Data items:
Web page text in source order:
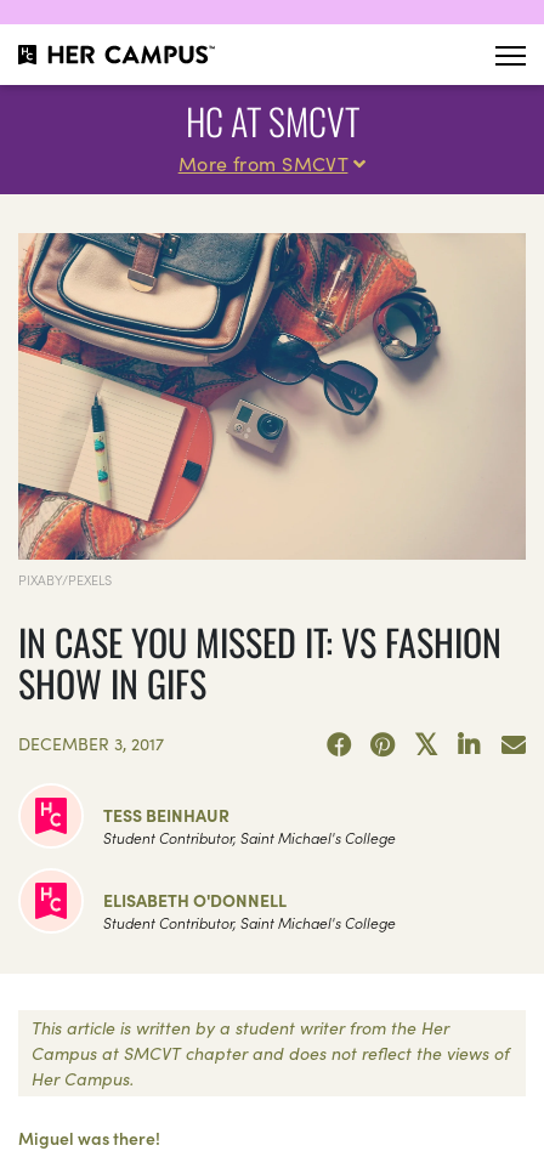
HC AT SMCVT
More from SMCVT
PIXABY/PEXELS
IN CASE YOU MISSED IT: VS FASHION
SHOW IN GIFS
DECEMBER 3, 2017
TESS BEINHAUR
Student Contributor, Saint Michael's College
ELISABETH O'DONNELL
Student Contributor, Saint Michael's College
This article is written by a student writer from the Her
Campus at SMCVT chapter and does not reflect the views of
Her Campus.
Miguel was there!
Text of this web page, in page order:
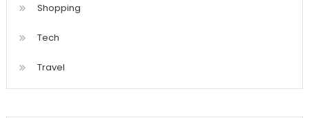
Shopping
Tech
Travel
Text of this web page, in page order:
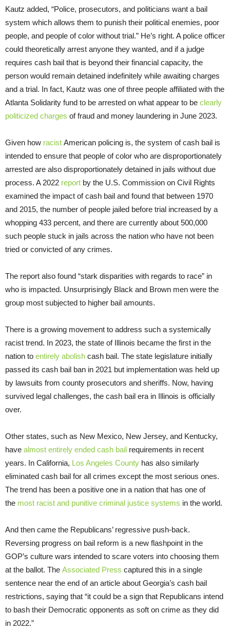
Kautz added, “Police, prosecutors, and politicians want a bail
system which allows them to punish their political enemies, poor
people, and people of color without trial.” He’s right. A police officer
could theoretically arrest anyone they wanted, and if a judge
requires cash bail that is beyond their financial capacity, the
person would remain detained indefinitely while awaiting charges
and a trial. In fact, Kautz was one of three people affiliated with the
Atlanta Solidarity fund to be arrested on what appear to be clearly
politicized charges of fraud and money laundering in June 2023.
Given how racist American policing is, the system of cash bail is
intended to ensure that people of color who are disproportionately
arrested are also disproportionately detained in jails without due
process. A 2022 report by the U.S. Commission on Civil Rights
examined the impact of cash bail and found that between 1970
and 2015, the number of people jailed before trial increased by a
whopping 433 percent, and there are currently about 500,000
such people stuck in jails across the nation who have not been
tried or convicted of any crimes.
The report also found “stark disparities with regards to race” in
who is impacted. Unsurprisingly Black and Brown men were the
group most subjected to higher bail amounts.
There is a growing movement to address such a systemically
racist trend. In 2023, the state of Illinois became the first in the
nation to entirely abolish cash bail. The state legislature initially
passed its cash bail ban in 2021 but implementation was held up
by lawsuits from county prosecutors and sheriffs. Now, having
survived legal challenges, the cash bail era in Illinois is officially
over.
Other states, such as New Mexico, New Jersey, and Kentucky,
have almost entirely ended cash bail requirements in recent
years. In California, Los Angeles County has also similarly
eliminated cash bail for all crimes except the most serious ones.
The trend has been a positive one in a nation that has one of
the most racist and punitive criminal justice systems in the world.
And then came the Republicans’ regressive push-back.
Reversing progress on bail reform is a new flashpoint in the
GOP’s culture wars intended to scare voters into choosing them
at the ballot. The Associated Press captured this in a single
sentence near the end of an article about Georgia’s cash bail
restrictions, saying that “it could be a sign that Republicans intend
to bash their Democratic opponents as soft on crime as they did
in 2022.”

WORK TO BE COMPLETED: Only the lines from the one containing "the most racist" to the end of the records should be repeated, exactly as they appear.

WRITTEN SOLUTION:
the most racist and punitive criminal justice systems in the world.
And then came the Republicans’ regressive push-back.
Reversing progress on bail reform is a new flashpoint in the
GOP’s culture wars intended to scare voters into choosing them
at the ballot. The Associated Press captured this in a single
sentence near the end of an article about Georgia’s cash bail
restrictions, saying that “it could be a sign that Republicans intend
to bash their Democratic opponents as soft on crime as they did
in 2022.”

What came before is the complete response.